As a celebrant, I have many red threads that I have been blessed to acquire over the years. The Blessingway ceremonies I officiate almost always feature the red-thread ritual. I have my old ones woven into old journals, and used as bookmarks. The miles may separate us, and the years may roll forward with increasing speed, but these women, with whom I once sat in sacred circle, remain connected with me through time and space.

The reason I choose red for the thread is because it is the colour of blood, and is what links all humans. During a Blessingway ceremony, the ball of hemp or wool is passed to the pregnant guest of honour who then wraps it around her wrist several times. She throws the ball across the circle to one of her guests. That woman also wraps it around her wrist several times before throwing it to someone else in the circle. This continues until everyone is linked into the web. This circle is a wonderful symbol of connection.

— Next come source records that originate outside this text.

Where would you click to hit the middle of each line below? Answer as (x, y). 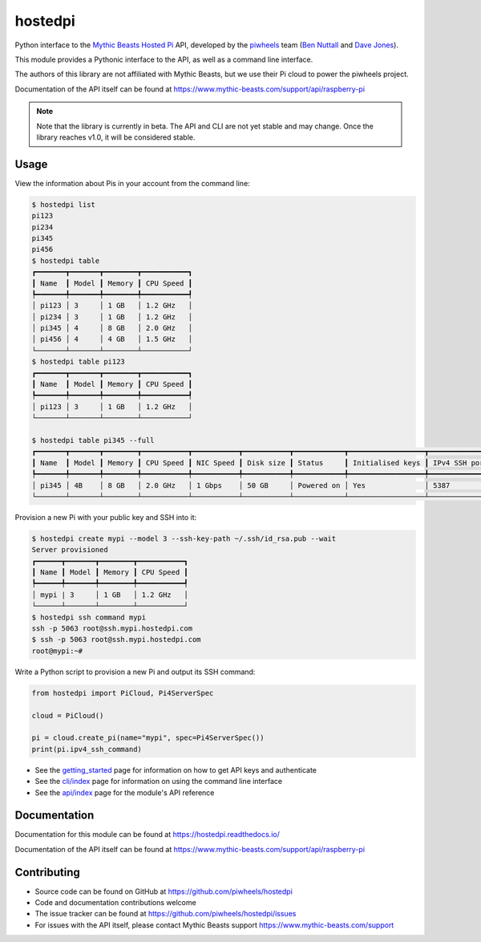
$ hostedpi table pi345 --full (93, 440)
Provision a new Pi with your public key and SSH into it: (106, 517)
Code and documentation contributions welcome (115, 903)
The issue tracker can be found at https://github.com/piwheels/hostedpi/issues (166, 914)
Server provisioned (70, 550)
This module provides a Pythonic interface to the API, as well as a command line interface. (164, 59)
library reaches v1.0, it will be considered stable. (116, 137)
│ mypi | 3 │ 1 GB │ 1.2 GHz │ (110, 595)
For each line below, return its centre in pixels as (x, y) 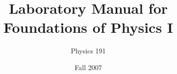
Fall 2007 (88, 67)
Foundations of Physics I (88, 27)
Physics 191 (88, 51)
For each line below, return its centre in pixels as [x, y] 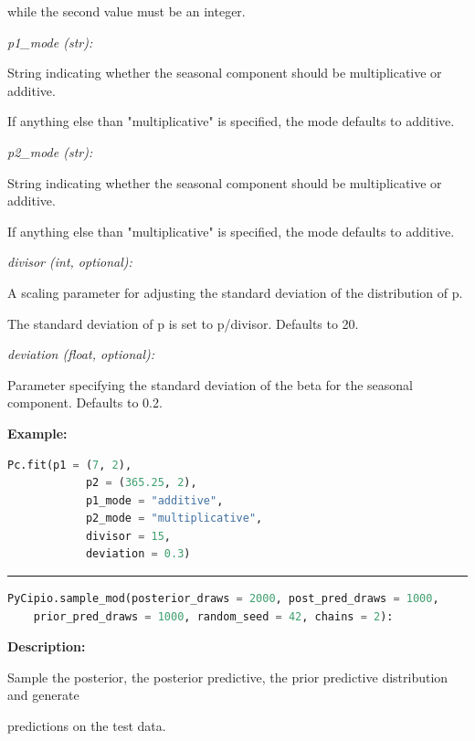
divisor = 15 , [128, 536]
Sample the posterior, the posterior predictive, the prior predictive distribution [228, 677]
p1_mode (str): [50, 42]
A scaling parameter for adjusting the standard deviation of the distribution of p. [235, 292]
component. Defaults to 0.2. [85, 402]
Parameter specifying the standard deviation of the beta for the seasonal [211, 384]
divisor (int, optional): [70, 262]
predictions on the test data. [87, 726]
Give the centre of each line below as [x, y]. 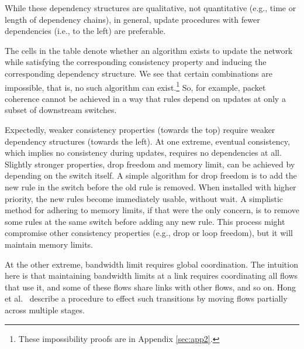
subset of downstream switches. [61, 110]
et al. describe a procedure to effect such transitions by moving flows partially [146, 298]
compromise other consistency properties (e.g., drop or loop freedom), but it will [149, 233]
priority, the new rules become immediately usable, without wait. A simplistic [144, 198]
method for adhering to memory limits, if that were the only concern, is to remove [152, 210]
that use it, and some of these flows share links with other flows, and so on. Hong [151, 287]
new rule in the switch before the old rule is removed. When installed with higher [151, 187]
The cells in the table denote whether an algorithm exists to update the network [149, 50]
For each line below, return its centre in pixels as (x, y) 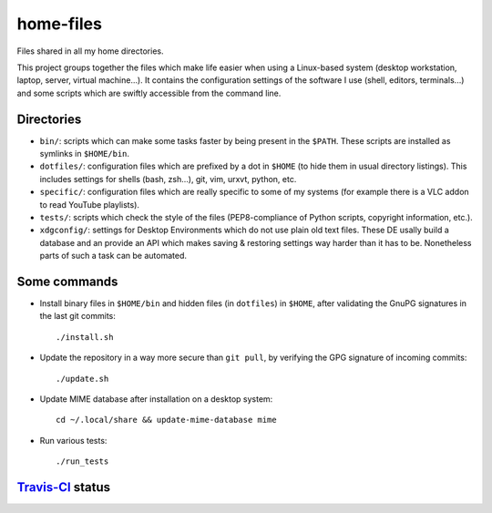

The guest of honour cuts the string each side of her wrist, and then cuts the string around the circle. Each guest wears the string until she hears the joyous news that the baby has been born.

Even after the string is cut, we recognise our connection: that we all still come from the same ball of yarn. Women of the medicine wheel sense this energetically, and really feel connected to the circle in the weeks to come, and for some of us, for years to come.

As I prepare to cross the threshold to becoming a grandmother (a beautiful expression of Saturn conjunct my ascendant, by transit), I am mindful of Spider Grandmother and the red thread. Around my wrist is a red thread with three beads. One to represent me: grandmother. One for my daughter: mother. And one for baby: child.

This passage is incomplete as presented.